This year marks the first LA Pride celebration sans a WeHo Jesus sighting during the pride parade and festival in West Hollywood. Running into the man in robes and wrapping your arms around his shoulders for a quick photo made the LA Pride experience complete for most of us who grew accustomed to seeing him do his rounds at pride.

Kevin Short (aka Kevin Lee Light), The man known to most as Hollywood Jesus and loved for his likeness to the big JC, died on December 13, 2017, at 57 years old. The public didn’t learn about his death till early January of 2018. Family members confirmed Short’s passing after a brief hospitalization for pulmonary issues.

There is a first for everything, and the first time I noticed WeHo Jesus, he was standing on the corner of Fountain and La Jolla in West Hollywood, looking out into the congested traffic, back in the early 2000s. The sun was setting, so I could mostly make out the statuesque silhouette of the exact replica of what I’ve always been told was the likeness of the Son of God–he was tall and he was white with dirty blond hair. He just stood there looking at the cars pass by. I was not sober in the early 2000s.
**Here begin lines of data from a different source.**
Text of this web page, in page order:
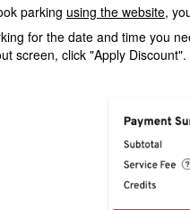
parking using the website,
for the date and time you
screen, click "Apply Discount".
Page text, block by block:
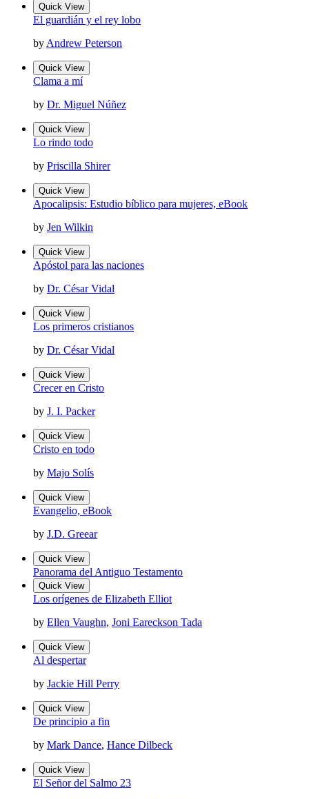
Quick View
El guardián y el rey lobo
by Andrew Peterson
Quick View
Clama a mí
by Dr. Miguel Núñez
Quick View
Lo rindo todo
by Priscilla Shirer
Quick View
Apocalipsis: Estudio bíblico para mujeres, eBook
by Jen Wilkin
Quick View
Apóstol para las naciones
by Dr. César Vidal
Quick View
Los primeros cristianos
by Dr. César Vidal
Quick View
Crecer en Cristo
by J. I. Packer
Quick View
Cristo en todo
by Majo Solís
Quick View
Evangelio, eBook
by J.D. Greear
Quick View
Panorama del Antiguo Testamento
Quick View
Los orígenes de Elizabeth Elliot
by Ellen Vaughn, Joni Eareckson Tada
Quick View
Al despertar
by Jackie Hill Perry
Quick View
De principio a fin
by Mark Dance, Hance Dilbeck
Quick View
El Señor del Salmo 23
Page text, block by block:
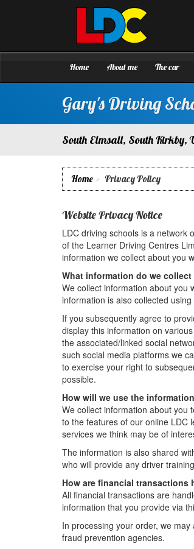
to
Gary's
Driving
School
South
Elmsall
Home About me The car
Gary's Driving
South Elmsall, South Kirkby,
Home Privacy Policy
Website Privacy Notice
LDC driving schools is a network
of the Learner Driving Centres
information we collect about you
What information do we
We collect information about you
information is also collected
If you subsequently agree to
display this information on
the associated/linked social
such social media platforms we
to exercise your right to
possible.
How will we use the
We collect information about you
to the features of our online LDC
services we think may be of
The information is also shared
who will provide any driver
How are financial transactions
All financial transactions are
information that you provide via
In processing your order, we
fraud prevention agencies.
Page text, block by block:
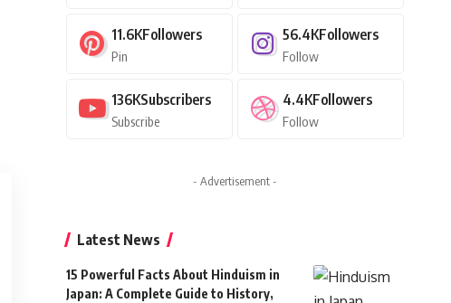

Chemicals were leaving my body when I saw the image of the Lord and Savior, so I questioned whether I was a tripping and having a psychosis of sorts. My impulse was to take his picture for photographic evidence, but I had a Motorola flip phone and the pre-Apple phone camera was total crap. Like most, I would have that impulse to take his picture again and again whenever I ran into him on the street.

I remember I saw him standing at that same corner again shortly after. I would later learn that he actually lived at an apartment on La Jolla and Fountain. Like most, I assumed he lived under the freeway bridge on Gower and Franklin. I figured the man had to be homeless or crazy walking around pretending to be Jesus. He was not. He drove a Mercedes, so people decided he was well off, but no one really knows for sure.

The way it worked with WeHo Jesus is, once you saw him, he tapped into your psyche and then you always noticed him. He’d be hanging outside of concert venues, walking randomly down Santa Monica Blvd., and if there was ever a gathering of people in West Hollywood, like the Halloween carnival, or a festival, WeHo Jesus was there.

 

WeHo Jesus during LA Pride’s Resist March 2017 – Photo by Paulo Murillo

The man was an LGBT ally, no question about it. He was right there with the most militant lesbian at a protest for marriage equality carrying a sign that read “Marry Who You Love.” He’d be seen on a pride parade float. And he sealed his alignment with the gay community when he altered his humble robe and hit the streets during last year’s #ResistMarch on LA Pride weekend all dressed in a rainbow pride robe.

The man was character. He was famous in his own right. He was elusive, yet accessible. He would float by nonchalantly and let them come to him. He was above it, yet he was in music videos. He was an overall mystery. I don’t think I ever heard him speak. Not once. It was always, “Can I take your picture…?”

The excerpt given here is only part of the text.